* _Directions_:
Using the records below, repeat exactly the lines from the one holding "Chapman University [176, 65, 292, 84]" through the one holding "can use an online", both ends included, and no others.

* _Data records_:
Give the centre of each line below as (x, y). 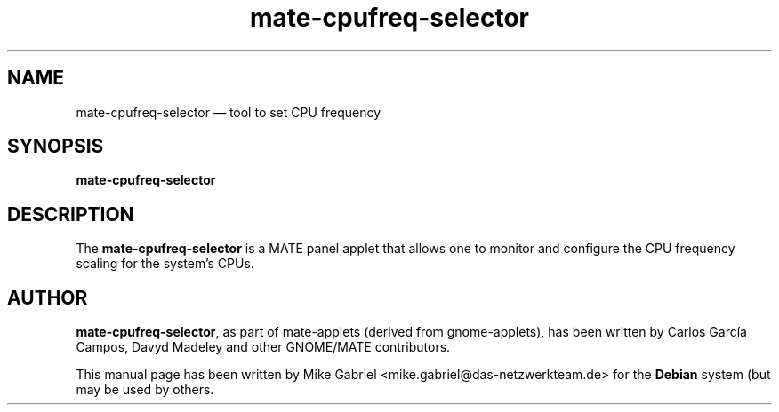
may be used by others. (145, 390)
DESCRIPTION (71, 214)
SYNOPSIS (56, 147)
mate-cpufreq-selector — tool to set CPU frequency (229, 112)
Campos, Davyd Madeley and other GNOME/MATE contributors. (263, 347)
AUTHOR (48, 297)
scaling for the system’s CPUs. (165, 264)
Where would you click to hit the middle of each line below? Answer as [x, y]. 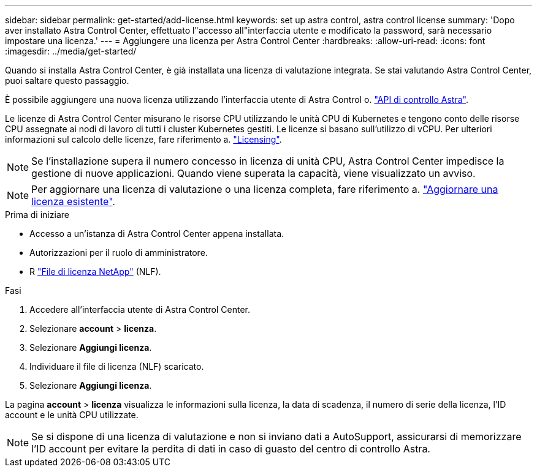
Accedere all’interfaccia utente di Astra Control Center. [140, 309]
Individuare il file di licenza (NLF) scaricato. [117, 366]
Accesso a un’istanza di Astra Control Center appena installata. [157, 234]
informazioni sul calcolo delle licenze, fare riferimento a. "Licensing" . [143, 139]
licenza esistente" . [73, 201]
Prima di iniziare [37, 215]
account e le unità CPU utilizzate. [72, 415]
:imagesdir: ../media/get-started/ [71, 51]
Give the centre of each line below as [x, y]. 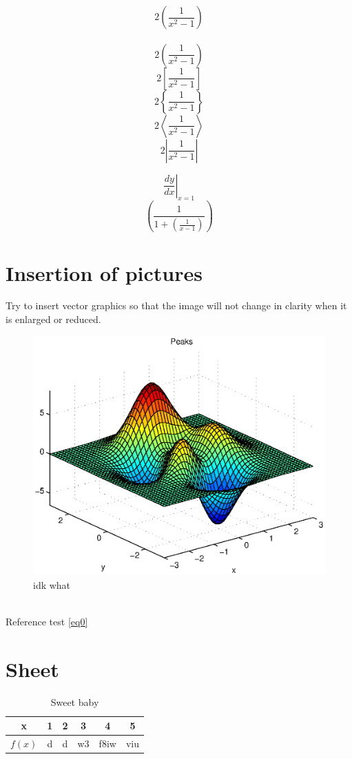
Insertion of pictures [104, 272]
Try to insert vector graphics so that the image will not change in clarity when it [176, 305]
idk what [52, 584]
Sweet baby [75, 701]
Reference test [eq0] [47, 621]
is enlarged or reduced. [53, 319]
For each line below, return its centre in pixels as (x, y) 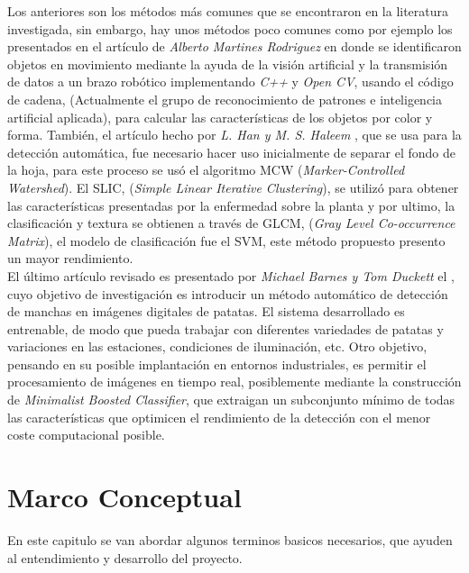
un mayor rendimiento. (70, 258)
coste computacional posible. (86, 435)
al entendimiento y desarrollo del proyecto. (125, 557)
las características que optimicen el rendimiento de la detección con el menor (219, 417)
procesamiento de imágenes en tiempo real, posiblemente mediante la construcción (234, 382)
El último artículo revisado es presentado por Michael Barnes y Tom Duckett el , (231, 275)
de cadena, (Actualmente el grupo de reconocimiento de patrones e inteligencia (225, 99)
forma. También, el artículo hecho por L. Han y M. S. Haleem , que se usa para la (234, 135)
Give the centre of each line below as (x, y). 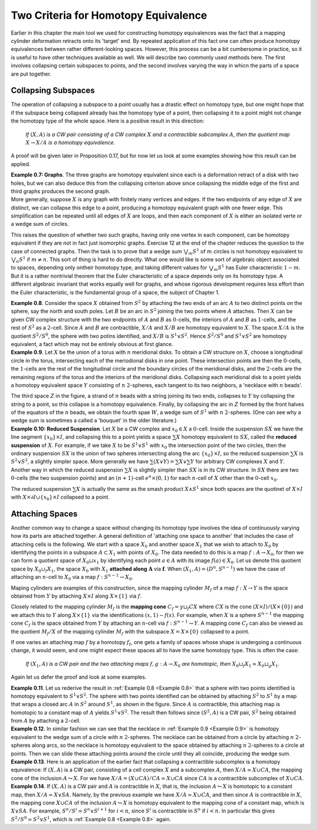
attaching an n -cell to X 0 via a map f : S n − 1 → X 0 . (72, 577)
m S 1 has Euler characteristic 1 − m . (257, 268)
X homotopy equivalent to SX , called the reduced (236, 437)
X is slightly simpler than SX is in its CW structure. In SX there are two (213, 470)
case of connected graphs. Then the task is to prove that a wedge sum (96, 251)
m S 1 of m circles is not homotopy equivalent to (245, 252)
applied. (21, 164)
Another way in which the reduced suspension (67, 470)
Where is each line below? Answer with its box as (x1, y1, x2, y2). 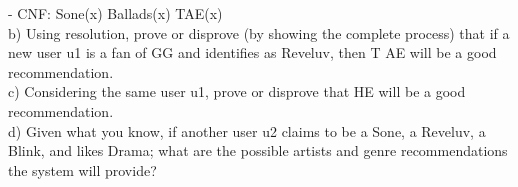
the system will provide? (8, 159, 157, 180)
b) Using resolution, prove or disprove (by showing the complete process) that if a (8, 22, 510, 43)
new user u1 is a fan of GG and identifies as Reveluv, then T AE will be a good (8, 42, 497, 63)
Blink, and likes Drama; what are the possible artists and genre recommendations (8, 140, 508, 161)
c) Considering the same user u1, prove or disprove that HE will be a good (8, 81, 466, 102)
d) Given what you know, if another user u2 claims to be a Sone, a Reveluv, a (8, 120, 486, 141)
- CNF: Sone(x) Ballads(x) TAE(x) (8, 3, 223, 23)
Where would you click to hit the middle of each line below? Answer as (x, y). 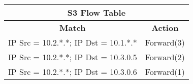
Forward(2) (165, 57)
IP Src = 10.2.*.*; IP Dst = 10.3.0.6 (73, 72)
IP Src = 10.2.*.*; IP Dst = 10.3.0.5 (73, 57)
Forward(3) (165, 42)
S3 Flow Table (96, 12)
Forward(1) (165, 72)
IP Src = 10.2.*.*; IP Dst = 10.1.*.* (73, 42)
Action (165, 28)
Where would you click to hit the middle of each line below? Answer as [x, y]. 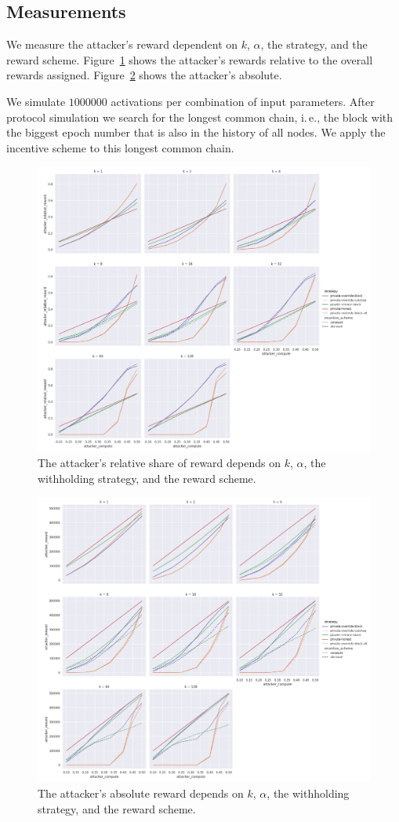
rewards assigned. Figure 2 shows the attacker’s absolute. [144, 75]
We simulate [36, 101]
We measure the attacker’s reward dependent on [122, 44]
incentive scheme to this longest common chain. [120, 147]
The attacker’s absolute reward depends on [141, 793]
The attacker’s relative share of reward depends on [159, 463]
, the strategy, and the [314, 44]
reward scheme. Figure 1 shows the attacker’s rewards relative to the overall [190, 59]
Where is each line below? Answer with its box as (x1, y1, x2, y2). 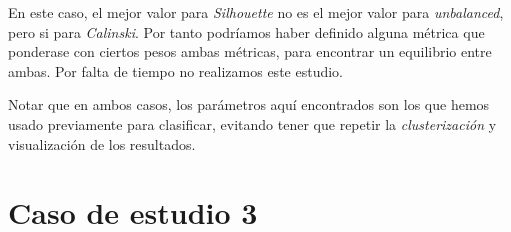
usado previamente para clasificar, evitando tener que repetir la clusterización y (8, 113, 497, 134)
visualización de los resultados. (8, 133, 196, 154)
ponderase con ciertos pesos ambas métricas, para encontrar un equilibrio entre (8, 41, 492, 62)
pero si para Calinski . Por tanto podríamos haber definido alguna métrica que (8, 21, 485, 42)
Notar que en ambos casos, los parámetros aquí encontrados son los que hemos (8, 94, 490, 115)
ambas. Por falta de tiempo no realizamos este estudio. (8, 60, 343, 81)
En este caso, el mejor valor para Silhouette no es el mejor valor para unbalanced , (8, 2, 504, 22)
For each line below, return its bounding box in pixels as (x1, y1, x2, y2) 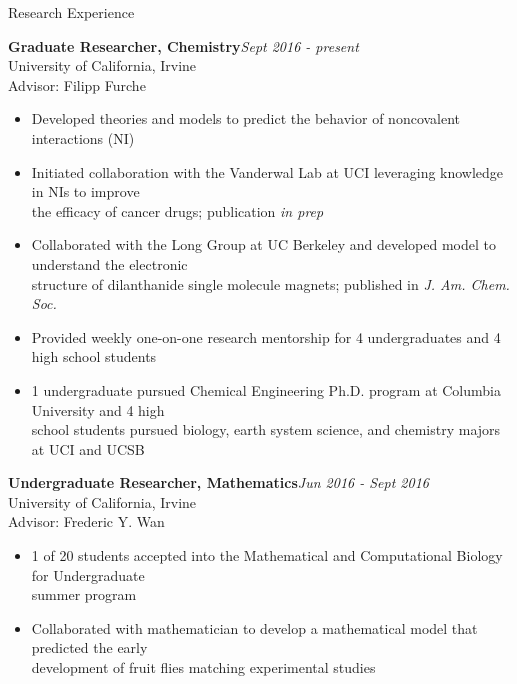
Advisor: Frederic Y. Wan (8, 511, 165, 532)
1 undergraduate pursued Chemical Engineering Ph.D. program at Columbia (31, 379, 501, 400)
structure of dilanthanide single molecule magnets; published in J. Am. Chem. (31, 273, 510, 294)
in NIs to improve (31, 181, 140, 202)
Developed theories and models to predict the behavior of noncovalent (31, 108, 461, 129)
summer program (31, 584, 137, 605)
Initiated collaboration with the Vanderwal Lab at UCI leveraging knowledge (31, 161, 504, 182)
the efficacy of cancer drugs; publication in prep (31, 200, 324, 221)
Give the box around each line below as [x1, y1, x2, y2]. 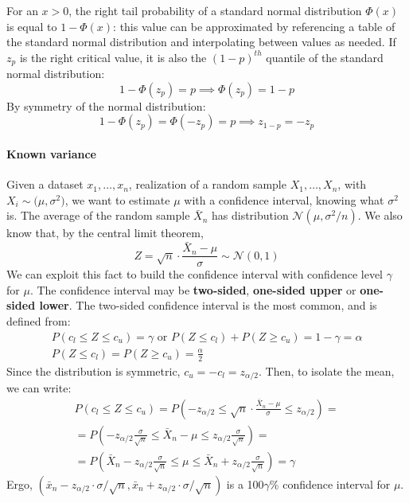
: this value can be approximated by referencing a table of [113, 18, 395, 34]
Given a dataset [6, 176, 84, 193]
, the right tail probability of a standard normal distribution [68, 2, 362, 18]
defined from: [6, 313, 71, 329]
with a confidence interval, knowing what [184, 191, 384, 208]
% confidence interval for [269, 475, 391, 492]
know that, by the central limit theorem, [6, 224, 204, 241]
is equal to [6, 18, 57, 34]
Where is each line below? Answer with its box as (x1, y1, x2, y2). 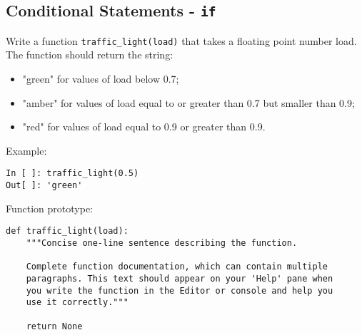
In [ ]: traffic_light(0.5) (6, 168, 139, 179)
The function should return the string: (6, 47, 174, 62)
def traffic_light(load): (6, 226, 129, 237)
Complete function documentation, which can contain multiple (26, 262, 328, 272)
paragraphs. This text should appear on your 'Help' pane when (26, 273, 333, 284)
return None (26, 321, 83, 331)
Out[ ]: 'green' (6, 180, 83, 191)
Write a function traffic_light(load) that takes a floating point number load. (6, 33, 357, 48)
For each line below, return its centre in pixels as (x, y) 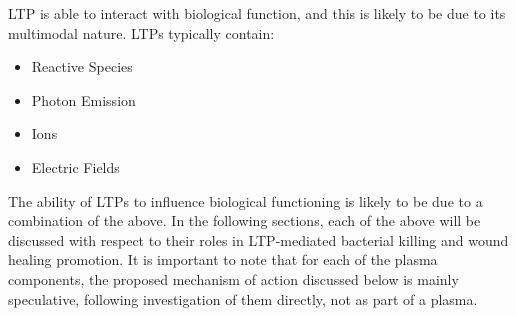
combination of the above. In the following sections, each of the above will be (244, 220)
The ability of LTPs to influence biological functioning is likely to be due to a (245, 200)
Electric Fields (75, 166)
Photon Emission (83, 99)
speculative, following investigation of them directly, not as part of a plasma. (243, 298)
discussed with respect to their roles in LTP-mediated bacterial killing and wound (258, 239)
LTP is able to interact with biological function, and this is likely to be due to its (257, 13)
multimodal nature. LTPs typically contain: (141, 32)
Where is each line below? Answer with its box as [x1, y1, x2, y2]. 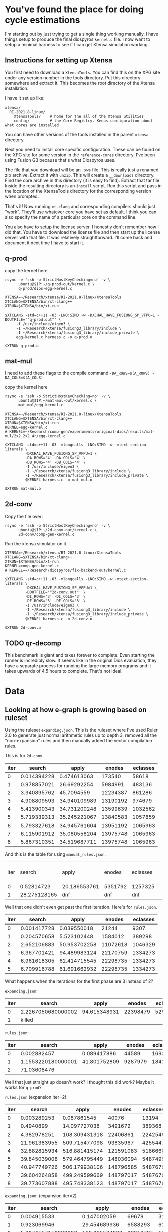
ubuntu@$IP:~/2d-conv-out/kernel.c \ [18, 528, 97, 533]
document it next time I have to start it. [5, 240, 85, 246]
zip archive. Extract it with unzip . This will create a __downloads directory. [5, 172, 155, 178]
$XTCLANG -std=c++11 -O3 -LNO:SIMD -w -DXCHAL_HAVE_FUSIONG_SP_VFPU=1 [5, 313, 155, 318]
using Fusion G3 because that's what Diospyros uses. [5, 157, 116, 163]
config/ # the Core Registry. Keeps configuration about [14, 118, 153, 123]
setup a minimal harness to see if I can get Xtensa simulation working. [5, 41, 149, 47]
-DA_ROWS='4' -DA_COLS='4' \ [25, 456, 86, 461]
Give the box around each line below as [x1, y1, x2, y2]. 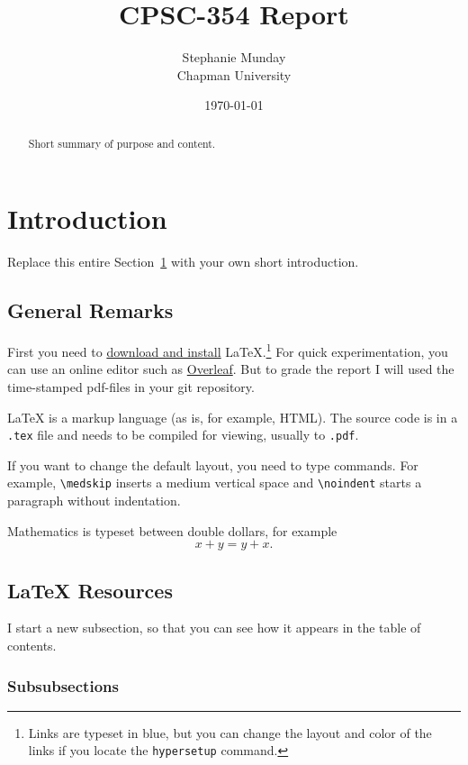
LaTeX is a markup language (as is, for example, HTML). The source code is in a [7, 407, 458, 426]
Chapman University [176, 65, 292, 84]
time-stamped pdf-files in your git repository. [7, 377, 255, 396]
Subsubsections [7, 674, 119, 697]
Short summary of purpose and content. [28, 135, 216, 150]
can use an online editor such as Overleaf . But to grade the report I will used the [7, 360, 454, 378]
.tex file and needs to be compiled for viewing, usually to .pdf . [7, 425, 359, 444]
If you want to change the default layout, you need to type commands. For [7, 455, 418, 474]
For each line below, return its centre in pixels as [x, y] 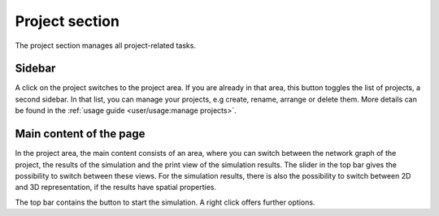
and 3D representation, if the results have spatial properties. [116, 188]
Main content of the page [80, 134]
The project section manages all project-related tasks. [106, 45]
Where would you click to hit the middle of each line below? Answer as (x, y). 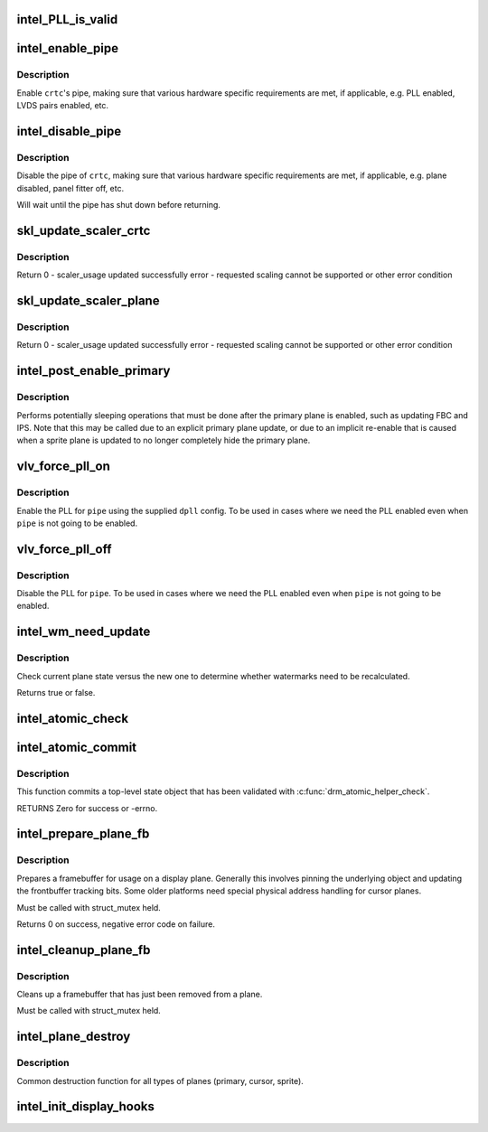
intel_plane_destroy (74, 1037)
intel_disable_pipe (69, 131)
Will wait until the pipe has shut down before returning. (119, 205)
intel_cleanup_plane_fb (84, 950)
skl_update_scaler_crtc (84, 230)
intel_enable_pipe (68, 48)
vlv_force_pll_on (63, 467)
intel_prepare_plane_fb (83, 834)
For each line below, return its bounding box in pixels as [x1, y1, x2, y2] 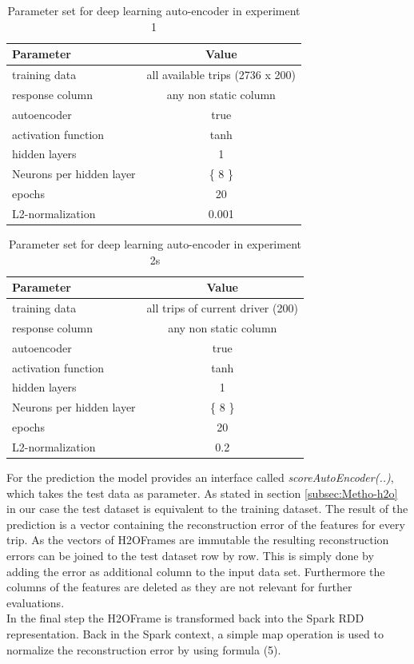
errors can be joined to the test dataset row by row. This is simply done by [6, 547, 374, 564]
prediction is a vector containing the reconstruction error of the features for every [6, 515, 405, 532]
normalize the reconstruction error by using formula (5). [6, 641, 281, 658]
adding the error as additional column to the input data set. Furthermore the [6, 563, 385, 579]
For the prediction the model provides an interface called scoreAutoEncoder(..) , [6, 469, 394, 486]
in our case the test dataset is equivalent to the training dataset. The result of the [6, 500, 408, 517]
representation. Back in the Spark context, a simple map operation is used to [6, 626, 384, 642]
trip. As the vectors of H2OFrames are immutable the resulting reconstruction [6, 531, 389, 548]
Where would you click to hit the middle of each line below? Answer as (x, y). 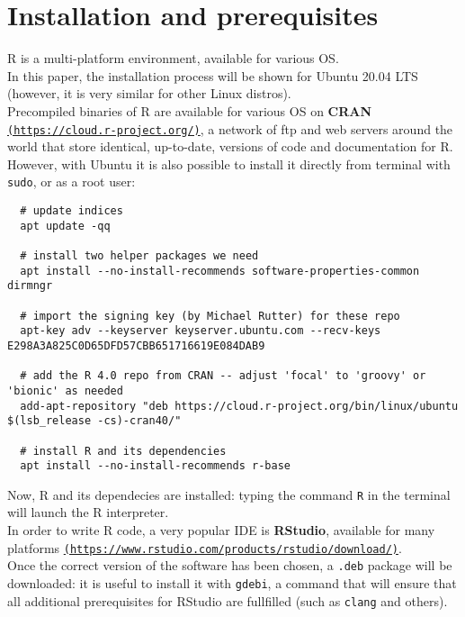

* _Result_:
Chapman University [176, 65, 292, 84]
time-stamped pdf-files in your git repository. [7, 377, 255, 396]
Subsubsections [7, 674, 119, 697]
Short summary of purpose and content. [28, 135, 216, 150]
can use an online editor such as Overleaf . But to grade the report I will used the [7, 360, 454, 378]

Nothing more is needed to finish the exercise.